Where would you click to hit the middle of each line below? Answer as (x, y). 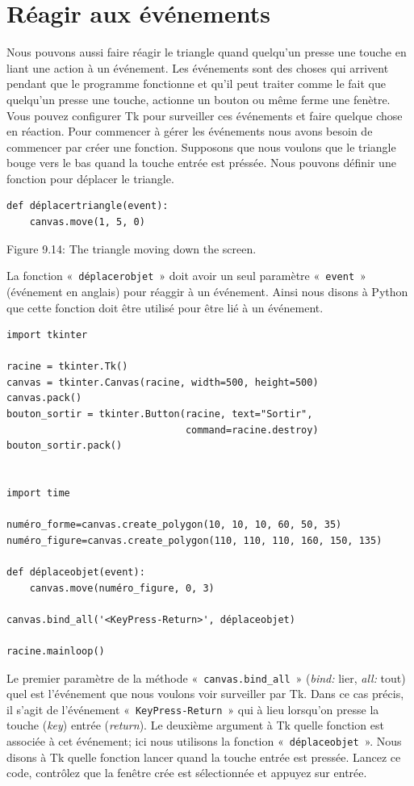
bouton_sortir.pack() (65, 446)
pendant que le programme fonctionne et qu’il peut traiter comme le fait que (196, 84)
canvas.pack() (44, 398)
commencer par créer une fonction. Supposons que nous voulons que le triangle (201, 146)
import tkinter (47, 335)
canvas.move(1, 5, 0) (87, 222)
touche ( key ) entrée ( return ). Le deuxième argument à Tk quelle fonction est (195, 725)
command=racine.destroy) (252, 430)
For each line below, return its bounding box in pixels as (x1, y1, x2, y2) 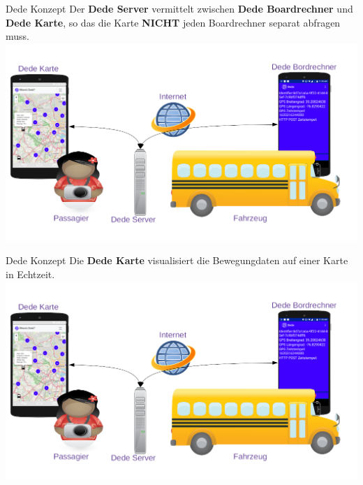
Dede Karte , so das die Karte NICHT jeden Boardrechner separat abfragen (6, 15, 341, 29)
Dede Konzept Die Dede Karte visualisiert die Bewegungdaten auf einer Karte (6, 253, 348, 268)
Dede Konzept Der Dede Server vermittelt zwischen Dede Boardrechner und (6, 1, 353, 15)
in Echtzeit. (6, 266, 55, 281)
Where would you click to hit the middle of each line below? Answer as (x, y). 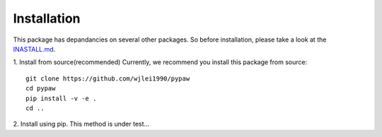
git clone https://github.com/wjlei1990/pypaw (108, 78)
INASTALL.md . (34, 49)
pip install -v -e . (61, 98)
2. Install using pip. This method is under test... (81, 124)
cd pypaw (41, 89)
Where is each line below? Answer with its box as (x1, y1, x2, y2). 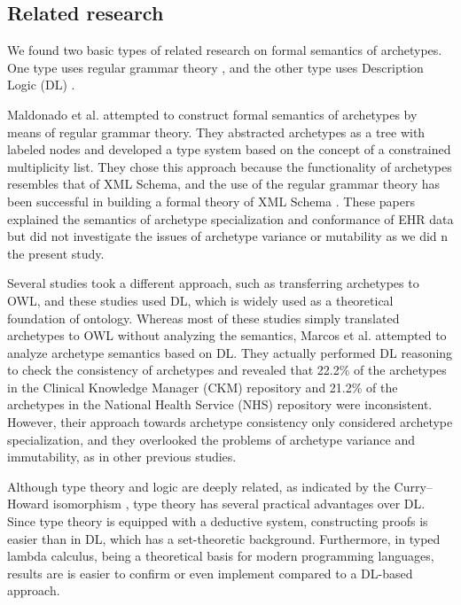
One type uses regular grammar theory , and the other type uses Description (7, 58, 424, 76)
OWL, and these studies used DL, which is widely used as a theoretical (7, 291, 394, 309)
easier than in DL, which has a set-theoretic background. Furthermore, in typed (7, 529, 441, 547)
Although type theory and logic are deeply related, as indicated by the (7, 477, 390, 495)
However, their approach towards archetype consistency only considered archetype (7, 413, 453, 431)
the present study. (7, 244, 105, 262)
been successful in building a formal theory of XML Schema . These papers (7, 191, 415, 210)
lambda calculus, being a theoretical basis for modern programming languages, (7, 547, 434, 565)
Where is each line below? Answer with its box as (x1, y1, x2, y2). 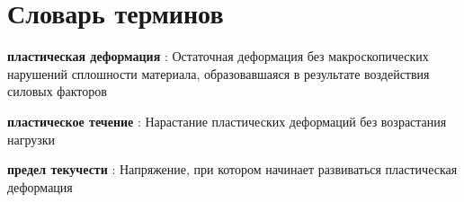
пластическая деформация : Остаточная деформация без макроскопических (7, 47, 429, 66)
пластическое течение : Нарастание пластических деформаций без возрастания (7, 111, 447, 130)
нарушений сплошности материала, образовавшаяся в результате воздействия (7, 64, 430, 83)
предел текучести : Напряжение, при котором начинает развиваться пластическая (7, 160, 458, 179)
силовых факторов (7, 82, 107, 101)
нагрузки (7, 129, 56, 148)
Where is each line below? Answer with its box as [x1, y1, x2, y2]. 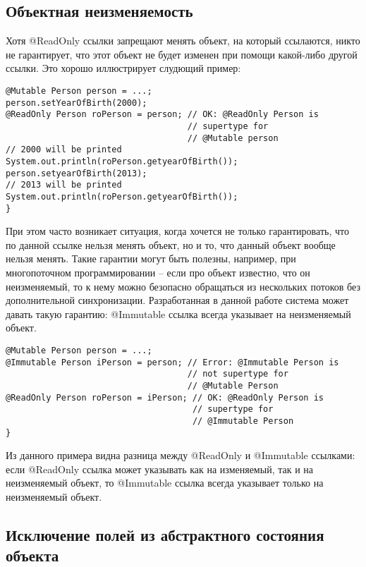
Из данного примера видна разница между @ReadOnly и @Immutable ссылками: [6, 448, 355, 463]
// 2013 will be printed [6, 180, 122, 190]
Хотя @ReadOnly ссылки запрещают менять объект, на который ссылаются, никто [6, 33, 360, 48]
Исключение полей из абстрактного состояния [6, 523, 324, 545]
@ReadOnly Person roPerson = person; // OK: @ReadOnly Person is [6, 109, 319, 120]
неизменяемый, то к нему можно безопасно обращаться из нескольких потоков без [6, 279, 360, 293]
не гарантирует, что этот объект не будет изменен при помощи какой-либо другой [6, 47, 358, 61]
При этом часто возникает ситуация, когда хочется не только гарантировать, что [6, 224, 349, 238]
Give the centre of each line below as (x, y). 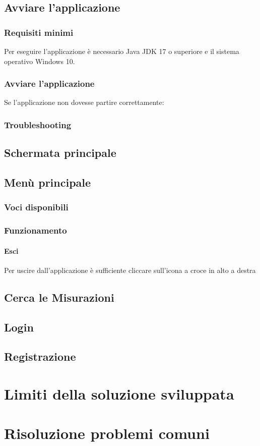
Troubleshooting (38, 124)
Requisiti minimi (39, 32)
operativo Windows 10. (40, 61)
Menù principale (48, 182)
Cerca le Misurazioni (59, 297)
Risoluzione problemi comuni (107, 433)
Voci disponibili (36, 207)
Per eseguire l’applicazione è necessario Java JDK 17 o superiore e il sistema (122, 51)
━━━━━━
Which lines above include the word "Boardrechner"? Return each one.

EXPECTED ANSWER:
Dede Karte , so das die Karte NICHT jeden Boardrechner separat abfragen (6, 15, 341, 29)
Dede Konzept Der Dede Server vermittelt zwischen Dede Boardrechner und (6, 1, 353, 15)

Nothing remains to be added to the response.